Another vote for Meguiars Endurance last a good while for the price IMO


----------



## Blueberry (Aug 10, 2007)

Dannbodge said:


> Carpro PERL or gtechniq T1 imo


Exactly what he said 👍


----------



## DJ X-Ray (Sep 2, 2012)

Pinnacle Black Onyx. Best i've used hands down


----------



## Andrew Goacher (Dec 27, 2012)

S63 said:


> A regular question that will be responded to with all the regular answers leaving you little the wiser!
> 
> I'm now going to add to that confusion having just discovered a good trade dressing called Super Rubber Dressing by Trafalgar...gives the perfect mid sheen.
> 
> http://www.trafalgardirect.co.uk/prods/60.html


+1 for this


----------



## Doc943 (Mar 27, 2011)

Megs Endurance


----------



## Brooklands (Jun 12, 2010)

ford nut said:


> Zaino Z16.... great product, lasts well too...

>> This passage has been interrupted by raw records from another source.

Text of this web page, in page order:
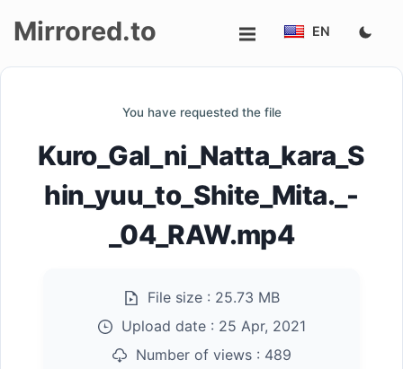
Mirrored.to EN
You have requested the file
Kuro_Gal_ni_Natta_kara_S
hin_yuu_to_Shite_Mita._-
_04_RAW.mp4
File size : 25.73 MB
Upload date : 25 Apr, 2021
Number of views : 489
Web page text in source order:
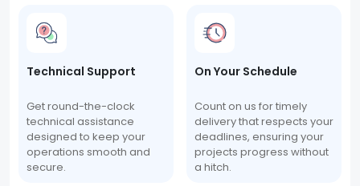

Everytime - just remember to APC the tyres first! :thumb:


----------



## Strongey (Apr 16, 2013)

http://www.autobritedirect.co.uk/index.php/berry-blast-endurance-trim-tyre-gel-kit.html

Used on my BMW this week and the trim and tyres look brand new

I'm really impressed and its twice the product as it does trim too!


----------



## Luis (Sep 10, 2012)

angelwax elixir of all I used maybe one of the best


----------



## S63 (Jan 5, 2007)

S63 said:


> A regular question that will be responded to with all the regular answers leaving you little the wiser!
> 
> I'm now going to add to that confusion having just discovered a good trade dressing called Super Rubber Dressing by Trafalgar...gives the perfect mid sheen.
> 
> http://www.trafalgardirect.co.uk/prods/60.html





Andrew Goacher said:


> +1 for this


And quite possibly the cheapest here too.:thumb:


----------



## PerryGunn (Sep 27, 2012)

Espuma RD50 - if you can obtain it (in less than commercial quantities)


----------



## Kenny Powers (May 29, 2013)

S63 said:


> A regular question that will be responded to with all the regular answers leaving you little the wiser!
> 
> I'm now going to add to that confusion having just discovered a good trade dressing called Super Rubber Dressing by Trafalgar...gives the perfect mid sheen.
> 
> http://www.trafalgardirect.co.uk/prods/60.html


At £23.14 for 5L before delivery, surely Autosmart Highstyle 5l would offer slightly better value?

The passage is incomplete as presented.